AKI in Cirrhosis

Table of Contents

Table of Contents

Yilin Zhang, MD
Pending expert review

Objectives

  1. Differentiate hepatorenal syndrome (HRS) from other causes of acute kidney injury (AKI) in cirrhosis. 
  2. Describe the systemic pathophysiology of both compensated and decompensated cirrhosis in terms of kidney perfusion.
  3. Identify initial treatment for hepatorenal syndrome.
  4. Apply the above frameworks through a series of short cases using learner handouts. 

Teaching Instructions

Plan to spend at least 30-60 minutes preparing for this talk by using the Interactive Board for Learning/Preparing and clicking through the graphics animations to become familiar with the flow and content of the talk.  Begin with reviewing the objectives for the session. We recommend progressing in order from the differential to pathophysiology to the diagnosis and treatment of HRS, followed by the practice cases.  However, feel free to skip steps and spend more time on cases, or visa versa. All clickable elements are indicated by a cursor icon as well as with shading around the button. You may navigate between objectives using the key in the top right corner. The entire talk will take about 30-45 minutes to teach. Print out the handout which includes the schematic for the pathophysiology of cirrhosis as well as practice cases.
  • Objective 1 – The first step in the evaluation of AKI in a patient with cirrhosis is to differentiate between pre-renal, intra-renal, and post-renal causes. The vast majority of AKIs are pre-renal causes, which account for > 60% of all AKI in patients with cirrhosis. AKI increases mortality by 2-6 fold in patients with cirrhosis. This evaluation should specifically include evaluation for infection (including a diagnostic paracentesis) and ruling out a GIB. The differential for pre-renal AKI is broad and can be differentiated into those that are volume responsive and those that are not. Click on each of the pre-renal, intrarenal, and post-renal buttons to reveal the prevalence of each kind of AKI. 
  • Objective 2 –  This objective can be optional in some learners, though understanding the pathophysiology of decompensated cirrhosis is helpful in understanding the treatments used for hepatorenal syndrome. Click on each number in the diagram. 
  • Objective 3 
    • Hepatorenal syndrome (HRS) is a form of pre-renal AKI that does not improve with adequate hydration. This can be done with an albumin challenge (1 g/kg/d albumin x 48 h). If there is an improvement in Cr, this is unlikely HRS. If there is no improvement, this suggests HRS.
    • There are two types of hepatorenal syndrome (click of “HRS”) – type I and type II. Type 1 occurs acutely and is associated with a dramatic rise in serum Cr. This has a poor prognosis with survival on the order of 2 weeks. Type II HRS is more common and occurs slowly over weeks.
    • Treatment of hepatorenal syndrome addresses the pathophysiology of decompensated cirrhosis. The only definitive treatment is a liver transplant!! 
      • Albumin is used to increase effective arterial volume (EAV).
      • Vasopressors, such as midodrine and norepinephrine, would address the decrease in vascular tone.
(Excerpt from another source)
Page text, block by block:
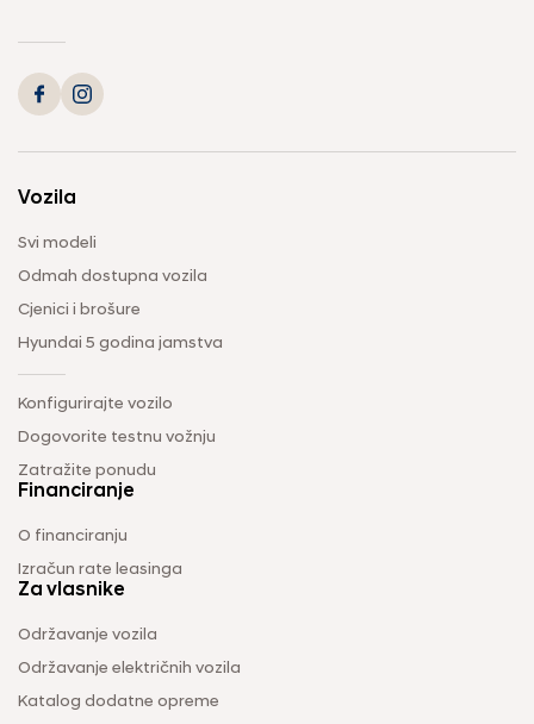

Terlipressin is available in other countries but not in the US.
      • A Transjugular intrahepatic portosystemic shunt (TIPS) procedure can result in delayed improvement in kidney function, but many patients with HRS are too ill to qualify for TIPS procedure.
      • Hemodialysis can be used as a bridge to liver transplant in some patients.
  • Cases – After the completion of the talk, review the practice cases.

Estimated time to present: 30-45 minutes

Handouts

Interactive Boards

For Learning

Use for self-directed learning and for preparing to present

For Teaching

Use for Presenting – there is less text and fewer pop-ups

Take Home Points

  1. AKI in patients with cirrhosis is most commonly caused by pre-renal etiologies and very rarely obstructive.
  2. HRS results in a prerenal AKI that does not respond to volume repletion.
  3. Lack of improvement in Cr after a 48 hour albumin challenge is suggestive of HRS.
  4. HRS is treated with volume expansion with albumin, vasoreactive medications (midodrine, octreotide) to raise the MAP. Only definitive treatment is liver transplant.

References

  1. Regner, KR & Singbartl, K. Kidney Injury in Liver Disease. Crit Care Clin. 2016. 32; 343-355.
  2. Ge, PS & Runyon, BA. Treatment of Patients with Cirrhosis. NEJM. 2016;375:767-77
  3. Liou, IU. Management of end-stage liver disease. Med Clin North Am. 2014 Jan;98(1):119-52.
  4. Sort, P, et al. Effect of Intravenous Albumin on Renal Impairment and Mortality in Patients with Cirrhosis and Spontaneous Bacterial Peritonitis. NEJM. 1999; 341:403-409.
  5. Runyon, BA. Renal Failure in Cirrhosis. NEJM. 2009; 361(13):1279-1290.